Ja to rozumiem i o tym wiem. Wybacz, ale odnoszę wrażenie, że traktujesz mnie jak jakiegoś zbuntowanego dzieciaka. W pewnym sensie masz nawet rację, z tym że o takich rzeczach wiem i jestem całkiem dojrzały jak na swój wiek, choć już podeszły nastoletni. To wręcz aksjomaty
Chciałem skrytykować kreacjonizm, taki był mój cel. Mam świadomość tego, że mogło to zostać tak zinterpretowane, lecz intencje były inne.
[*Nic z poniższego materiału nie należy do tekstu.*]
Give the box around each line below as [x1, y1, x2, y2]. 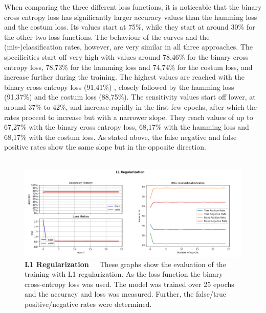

Sam fakt istnienia różnych rodzajów Biblii (było ich naprawdę wiele) udowadnia jak bardzo zmieniono pierwotne przesłanie. Czy sądzisz, że przez te wszystkie lata Pismo to nie było edytowane, modyfikowane? Przecież kiedyś jedna z jego wersji została wpisana na sławny indeks ksiąg zakazanych. Nie można było używać innego języka niż łaciński. Dlaczego?
A grałeś kiedyś w głuchy telefon? To może się wydać nieco śmiesznie, ale oddaje jak bardzo można nagiąć prawdę nawet jeśli ma się szlachetne zamiary. Ludzie rekonstruują wspomnienia, to nie są jakieś trwałe reprezentacje.
Średniowiecze nie ukrywam jest głównym przedmiotem mojej krytyki. Problem właśnie polega na tym, że pewne osoby pragną powrotu tej epoki. Dlatego należy wyeliminować kreacjonizm. Nawet kiedyś na usuniętym już koncie zamieściłem artykuł o tragicznych skutkach dosłownej interpretacji, kiedy to rodzice zamiast zadzwonić na pogotowie wybrali modlitwę, a dziecko zmarło i to w XXI wieku. Obecne czasy pomimo właśnie tego typu i podobnych incydentów są bądź co bądź najlepsze (choć to już osobny temat).
No właśnie. To dzięki nauce pozbyto się tych religijnych dyrdymałów. Sama religia (jej przedstawiciele) sobie z tym nie poradziła.